## PROBLEM TO WORK ON
In the entries below, begin at the line that has "If/Then [108, 187]", stop after the line that has "事情に応じて、一定額を課税所得から差し引ける「所得控 (107, 146)", and output those lines exactly with no pictures.

[Collected data entries]
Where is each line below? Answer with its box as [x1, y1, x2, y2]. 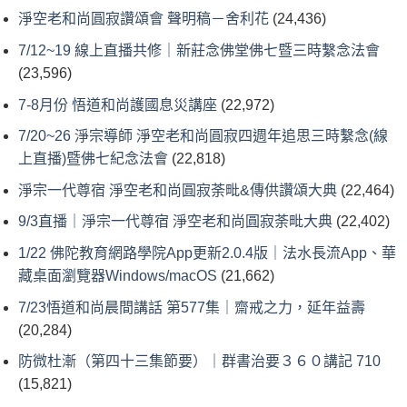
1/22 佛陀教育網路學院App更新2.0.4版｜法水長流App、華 [18, 245, 396, 262]
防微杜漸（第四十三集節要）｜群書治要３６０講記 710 [18, 353, 381, 370]
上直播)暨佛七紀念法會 [18, 151, 168, 167]
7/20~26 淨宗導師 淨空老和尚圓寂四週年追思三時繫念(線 [18, 128, 388, 144]
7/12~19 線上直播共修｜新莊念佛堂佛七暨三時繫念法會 [18, 43, 380, 59]
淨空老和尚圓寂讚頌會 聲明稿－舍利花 [18, 11, 269, 27]
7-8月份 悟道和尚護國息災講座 [18, 96, 217, 113]
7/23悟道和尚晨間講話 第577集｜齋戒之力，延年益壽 [18, 299, 365, 315]
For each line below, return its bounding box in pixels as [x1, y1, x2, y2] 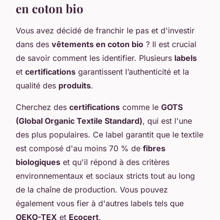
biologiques [16, 157, 60, 167]
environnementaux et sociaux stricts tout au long [16, 170, 195, 181]
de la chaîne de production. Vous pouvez [16, 184, 168, 194]
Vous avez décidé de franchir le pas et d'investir [16, 25, 194, 35]
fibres [143, 143, 165, 153]
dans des [16, 39, 52, 49]
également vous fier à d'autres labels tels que [16, 198, 184, 208]
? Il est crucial [143, 39, 196, 49]
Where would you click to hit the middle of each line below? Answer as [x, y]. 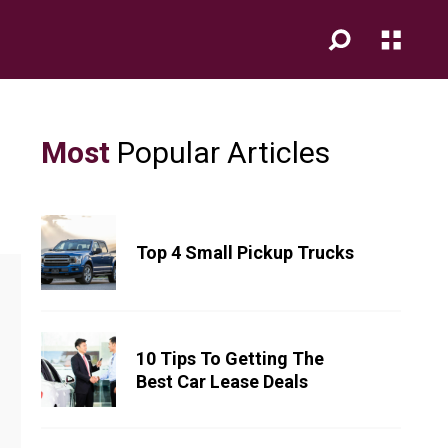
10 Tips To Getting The [230, 358]
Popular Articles [220, 152]
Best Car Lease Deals [222, 381]
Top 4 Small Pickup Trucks [245, 252]
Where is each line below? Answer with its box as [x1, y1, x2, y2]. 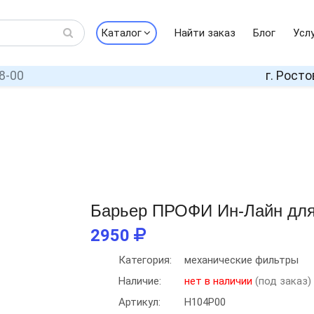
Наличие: [118, 275, 161, 287]
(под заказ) [252, 275, 311, 287]
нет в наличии [184, 275, 252, 287]
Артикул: [118, 296, 161, 308]
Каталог [100, 27, 142, 39]
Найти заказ [174, 27, 235, 39]
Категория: [118, 254, 172, 266]
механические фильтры [184, 254, 299, 266]
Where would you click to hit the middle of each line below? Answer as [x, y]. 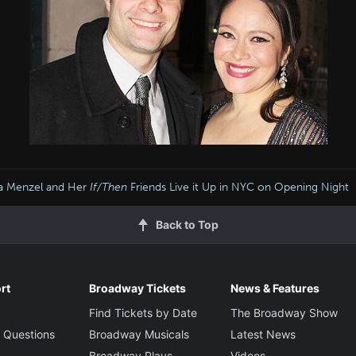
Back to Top [187, 224]
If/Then [108, 187]
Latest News [263, 334]
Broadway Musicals [139, 334]
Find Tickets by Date [143, 312]
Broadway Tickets [137, 288]
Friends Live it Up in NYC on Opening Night [238, 187]
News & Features [275, 288]
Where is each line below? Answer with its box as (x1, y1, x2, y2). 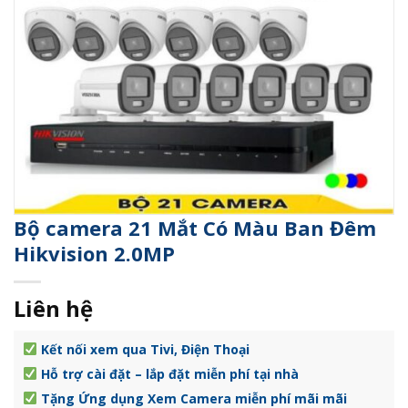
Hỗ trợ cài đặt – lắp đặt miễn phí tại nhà (36, 365, 302, 382)
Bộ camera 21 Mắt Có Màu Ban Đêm (14, 214, 376, 241)
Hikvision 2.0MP (14, 240, 175, 267)
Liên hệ (14, 293, 93, 323)
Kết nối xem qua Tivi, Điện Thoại (36, 341, 250, 358)
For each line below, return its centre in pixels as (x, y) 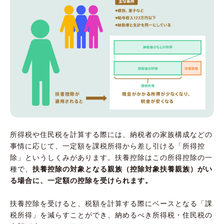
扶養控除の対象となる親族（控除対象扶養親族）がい (122, 169)
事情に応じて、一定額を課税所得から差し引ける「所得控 (107, 146)
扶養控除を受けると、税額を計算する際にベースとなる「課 (111, 204)
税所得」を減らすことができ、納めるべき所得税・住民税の (111, 215)
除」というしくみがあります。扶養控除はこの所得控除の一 (111, 158)
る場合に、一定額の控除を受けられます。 (81, 181)
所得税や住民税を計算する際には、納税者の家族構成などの (111, 135)
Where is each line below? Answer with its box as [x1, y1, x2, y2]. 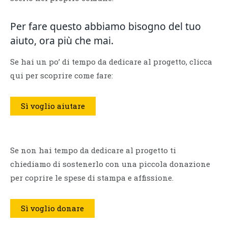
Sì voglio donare [21, 203, 84, 213]
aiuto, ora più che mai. [10, 33, 113, 47]
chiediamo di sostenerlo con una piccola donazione [10, 159, 210, 169]
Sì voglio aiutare [21, 101, 85, 111]
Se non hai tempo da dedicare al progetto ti [10, 145, 176, 156]
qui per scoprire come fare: [10, 70, 113, 81]
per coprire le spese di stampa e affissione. [10, 173, 174, 183]
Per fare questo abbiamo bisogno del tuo [10, 19, 201, 33]
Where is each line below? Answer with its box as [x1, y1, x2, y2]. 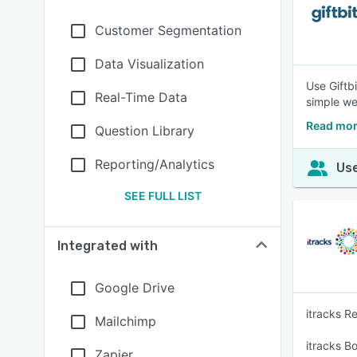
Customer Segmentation [95, 22, 241, 38]
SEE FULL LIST [124, 189, 202, 202]
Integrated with [57, 238, 158, 253]
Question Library [95, 123, 194, 139]
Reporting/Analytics [95, 156, 214, 172]
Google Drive [95, 280, 175, 296]
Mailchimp [95, 313, 156, 329]
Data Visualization [95, 56, 204, 72]
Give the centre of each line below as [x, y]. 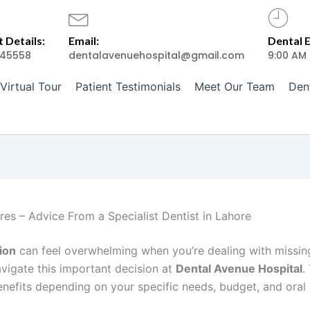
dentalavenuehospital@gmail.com [157, 55]
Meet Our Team [234, 86]
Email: [84, 40]
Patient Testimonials [128, 86]
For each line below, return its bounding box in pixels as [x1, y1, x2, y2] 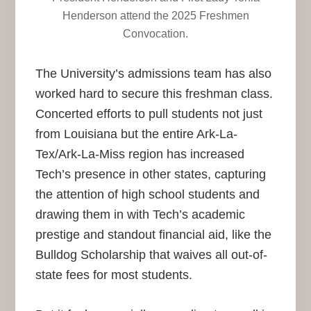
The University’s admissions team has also [35, 66, 271, 81]
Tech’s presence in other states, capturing [35, 167, 266, 181]
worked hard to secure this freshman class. [35, 86, 273, 101]
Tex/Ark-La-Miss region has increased [35, 146, 244, 161]
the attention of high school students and [35, 187, 260, 201]
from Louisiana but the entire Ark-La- [35, 126, 237, 141]
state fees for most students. [35, 267, 192, 282]
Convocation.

## SOLUTION FOR THIS EXERCISE
If/Then [108, 187]
Latest News [263, 334]
Broadway Musicals [139, 334]
Find Tickets by Date [143, 312]
Broadway Tickets [137, 288]
Friends Live it Up in NYC on Opening Night [238, 187]
News & Features [275, 288]
Where is each line below? Answer with its box as (x1, y1, x2, y2). 
Hỗ trợ cài đặt – lắp đặt miễn phí tại nhà (36, 365, 302, 382)
Bộ camera 21 Mắt Có Màu Ban Đêm (14, 214, 376, 241)
Hikvision 2.0MP (14, 240, 175, 267)
Liên hệ (14, 293, 93, 323)
Kết nối xem qua Tivi, Điện Thoại (36, 341, 250, 358)
For each line below, return its centre in pixels as (x, y) 
扶養控除の対象となる親族（控除対象扶養親族）がい (122, 169)
事情に応じて、一定額を課税所得から差し引ける「所得控 (107, 146)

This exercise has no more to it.